I am thinking of picking up an introductory course on Differential Equations. I have 3 books on my mind.
- An introduction to ordinary differential equations - Earl A. Coddington
- Differential Equations: With Applications and Historical Notes - George F. Simmons
- Differential Equations and Boundary Value Problems - C. Edwards and David E Penney
I am confused as to which book would be ideal for me. I know all these are great books, hence the confusion. Coddington seems concise and rock solid. Simmons, on the other hand, seems very intuitive but less rigorous and more applied. Don't know much about the third one. It's on my University's recommendation list.

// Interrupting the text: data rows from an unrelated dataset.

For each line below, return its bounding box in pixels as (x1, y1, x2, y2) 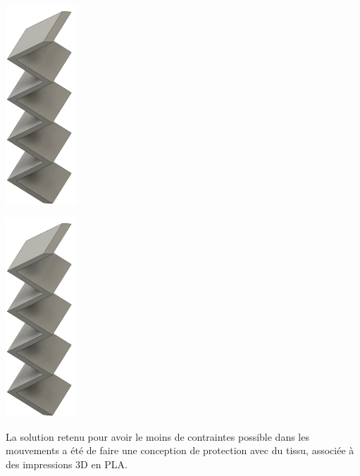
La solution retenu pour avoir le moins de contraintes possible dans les (6, 429, 309, 444)
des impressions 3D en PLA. (6, 456, 128, 471)
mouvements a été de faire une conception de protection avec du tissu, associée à (6, 443, 354, 458)
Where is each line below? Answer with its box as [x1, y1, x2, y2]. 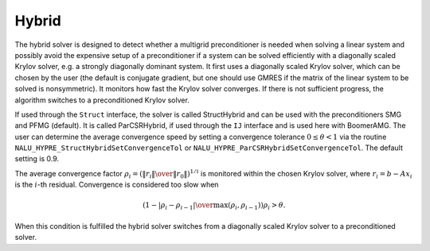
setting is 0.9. [14, 154, 60, 164]
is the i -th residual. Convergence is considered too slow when [14, 180, 219, 190]
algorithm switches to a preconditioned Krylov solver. [14, 95, 190, 105]
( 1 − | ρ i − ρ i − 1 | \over [142, 201, 214, 212]
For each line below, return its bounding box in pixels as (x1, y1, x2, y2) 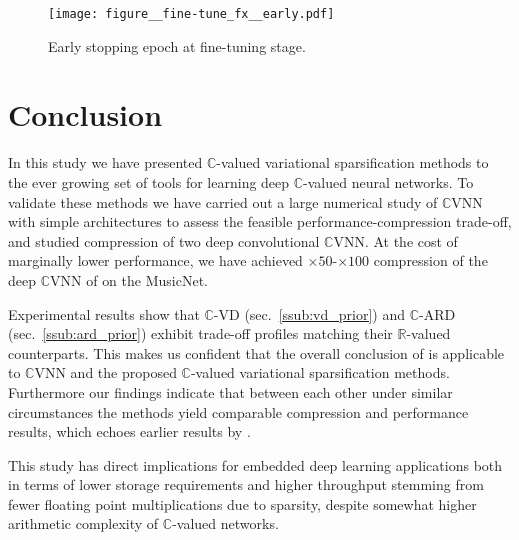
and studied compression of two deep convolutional (8, 230, 320, 251)
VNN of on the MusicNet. (50, 269, 208, 290)
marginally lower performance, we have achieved (8, 250, 303, 271)
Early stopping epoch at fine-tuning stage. (48, 35, 306, 56)
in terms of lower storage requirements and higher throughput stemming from (8, 474, 484, 495)
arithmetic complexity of (8, 513, 159, 534)
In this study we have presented (8, 152, 203, 173)
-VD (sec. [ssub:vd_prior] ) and (213, 303, 405, 324)
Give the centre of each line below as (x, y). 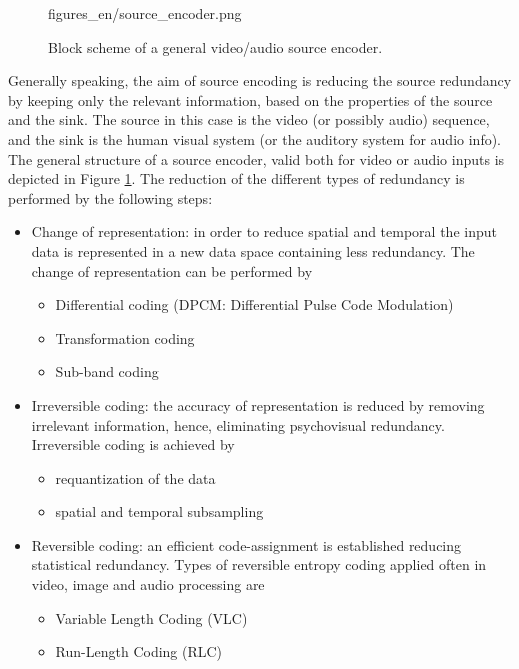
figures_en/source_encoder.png (145, 13)
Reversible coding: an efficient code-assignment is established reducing (246, 544)
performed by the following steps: (110, 197)
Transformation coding (125, 337)
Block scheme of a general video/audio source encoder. (215, 46)
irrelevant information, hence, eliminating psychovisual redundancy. (238, 424)
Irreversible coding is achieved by (133, 444)
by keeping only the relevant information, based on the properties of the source (250, 99)
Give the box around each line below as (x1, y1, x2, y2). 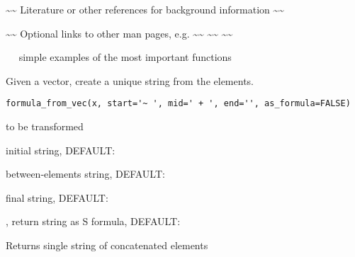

I am a little more theoretically inclined (have read a bit of Analysis and the basic structures of Proofs) but would like to get a little applied touch too and learn the different ways of tackling and solving differential equations.
I have the updated book by Simmons and Krantz - Differential Equations: Theory, Technique, and Practice. George F. Simmons and Steven G. Krantz. The presentation in the book is not completely rigorous, but they still cover existence and uniqueness theorems. I compared the contents of Coddington's book with that of Simmons' book and the latter covers much more material (Laplace and Fourier transforms, PDEs, calculus of variations, non-linear theory and introduction to chaos off the top of my head) Also, Simmons is an excellent expositor and the historical notes and examples drawn from mechanics and physics make the book an excellent introductory text.
Also, there is another book by Coddington - Theory of Ordinary Differential Equations which is rigorous and is a classical reference on the subject. However, it may not be suited as a first text.